Sunday, May 18, 2003

To be successful, a miniseries must tell a cohesive story. In tonight's first part of CBS's four-hour "Hitler: The Rise of Evil," the program plays more like a series of vignettes than a complete story. On-screen titles - "Vienna, 1905" - appear frequently as the story jumps from year to year as Hitler's rise and inevitable goosestep into infamy accelerates. It's like a Cliff's Notes of Hitler history.

TV Review
"Hitler: The Rise of Evil"
When: 9 tonight and Tuesday on CBS.
Starring: Robert Carlyle, Juliana Margulies, Matthew Modine, Liev Schreiber.

But even in these short successive scenes, writers John Pielmeier and G. Ross Parker and director Christian Duguay ("Joan of Arc") establish the film's primary characters.
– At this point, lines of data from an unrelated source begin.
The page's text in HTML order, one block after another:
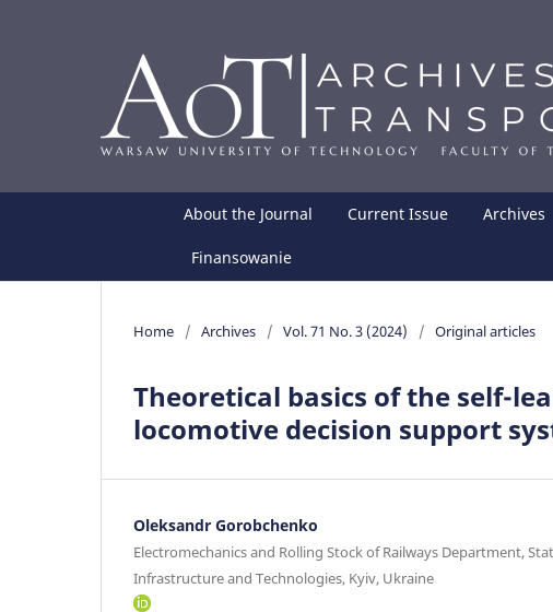
About the Journal Current Issue Archives
Finansowanie
Home / Archives / Vol. 71 No. 3 (2024) / Original articles
Theoretical basics of the self-
locomotive decision support
Oleksandr Gorobchenko
Electromechanics and Rolling Stock of Railways Department,
Infrastructure and Technologies, Kyiv, Ukraine
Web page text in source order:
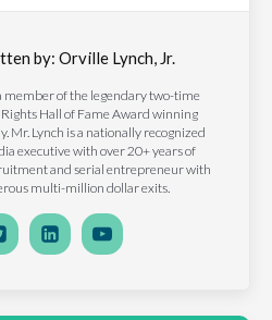
by: Orville Lynch, Jr.
member of the legendary two-time
Hall of Fame Award winning
Mr. Lynch is a nationally recognized
executive with over 20+ years of
and serial entrepreneur with
multi-million dollar exits.
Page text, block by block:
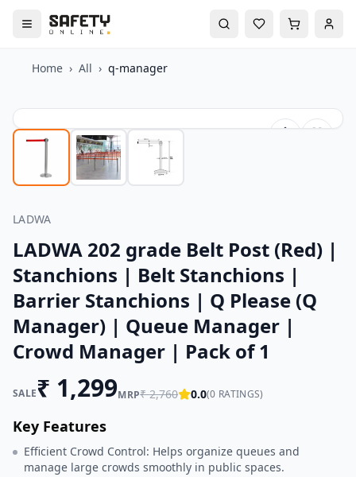
Home › All › q-manager
LADWA
LADWA 202 grade Belt Post (Red) |
Stanchions | Belt Stanchions |
Barrier Stanchions | Q Please (Q
Manager) | Queue Manager |
Crowd Manager | Pack of 1
SALE₹ 1,299MRP₹2,760 0.0(0 RATINGS)
Key Features
Efficient Crowd Control: Helps organize queues and
manage large crowds smoothly in public spaces.
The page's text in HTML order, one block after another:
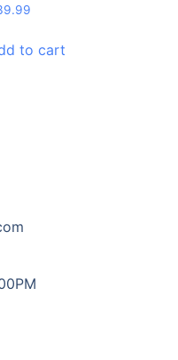
to cart
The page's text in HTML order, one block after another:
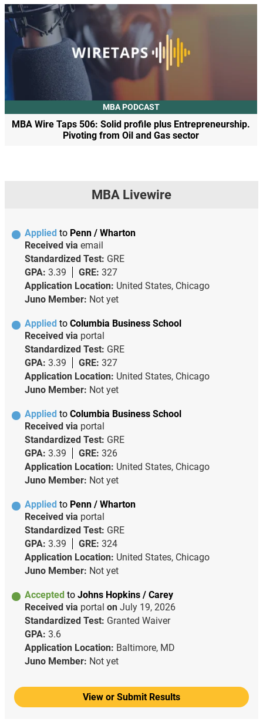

The development is sufficient to give the miniseries more heft in its concluding two hours Tuesday.

"Rise of Evil" ultimately turns out to be a better-than-average miniseries, even if it's not the story CBS originally planned to tell.
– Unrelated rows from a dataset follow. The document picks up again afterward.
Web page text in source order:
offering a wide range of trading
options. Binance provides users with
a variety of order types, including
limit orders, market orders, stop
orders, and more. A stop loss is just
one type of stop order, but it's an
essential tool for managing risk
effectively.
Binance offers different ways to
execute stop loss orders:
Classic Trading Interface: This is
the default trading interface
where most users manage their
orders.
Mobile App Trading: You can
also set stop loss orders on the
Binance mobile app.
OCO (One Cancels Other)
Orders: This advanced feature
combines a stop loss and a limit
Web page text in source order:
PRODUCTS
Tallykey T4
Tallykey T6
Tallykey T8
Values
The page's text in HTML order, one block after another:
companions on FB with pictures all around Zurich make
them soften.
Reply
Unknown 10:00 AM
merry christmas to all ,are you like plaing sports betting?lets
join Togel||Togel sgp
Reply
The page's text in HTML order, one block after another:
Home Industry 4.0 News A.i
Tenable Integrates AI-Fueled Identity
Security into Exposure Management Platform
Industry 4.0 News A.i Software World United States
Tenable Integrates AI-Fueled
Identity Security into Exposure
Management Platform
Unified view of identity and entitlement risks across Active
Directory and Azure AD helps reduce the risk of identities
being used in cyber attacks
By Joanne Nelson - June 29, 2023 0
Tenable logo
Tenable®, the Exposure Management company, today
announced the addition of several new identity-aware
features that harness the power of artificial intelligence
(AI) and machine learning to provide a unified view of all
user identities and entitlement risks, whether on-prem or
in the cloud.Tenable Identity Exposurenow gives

When it was announced, "Rise of Evil" was to be based on "Hitler: 1889-1936 Hubris," a biography by Ian Kershaw about Hitler's early life and the conditions in Germany that allowed his Nazi party to gain power.

Some anti-defamation groups, concerned about any portrayal of Hitler that could be perceived as sympathetic, protested CBS's plan. Perhaps as a result of that, or of the usual TV development process, the miniseries skimps on Hitler's childhood - brief glimpses are seen during the opening credits tonight - and concentrates on his adult life from 1920-34.

Though concern about sympathetic portrayals of Hitler are understandable, a fictionalized account chronicling how he grew from an innocent child to a monstrous mass murderer would be interesting. "Rise of Evil" pins his hatred of Jews, at least in part, on criticism of his art by a Jewish instructor when Hitler was a teenager. Surely there was more to it than that.

With "Rise of Evil," no one need worry about a sympathetic portrayal of the miniseries' lead character. Indeed, the Anti-Defamation League was expected to release a statement of praise for the miniseries. Hitler is depicted as a rageaholic screamer, a petty control freak with a paranoid streak.

Hitler idealizes his teenage niece Geli (Jena Malone), and the film suggests he may have sexually abused her. He definitely locks her in a gilded cage. Later, Hitler takes up with Eva Braun (Zoe Telford) and treats her in a similar fashion.

As Hitler, British actor Robert Carlyle turns in a riveting, spitting nails performance. Carlyle's Hitler is so unwavering in his beliefs, so cocksure, it's less difficult to understand how so many followed such a little man.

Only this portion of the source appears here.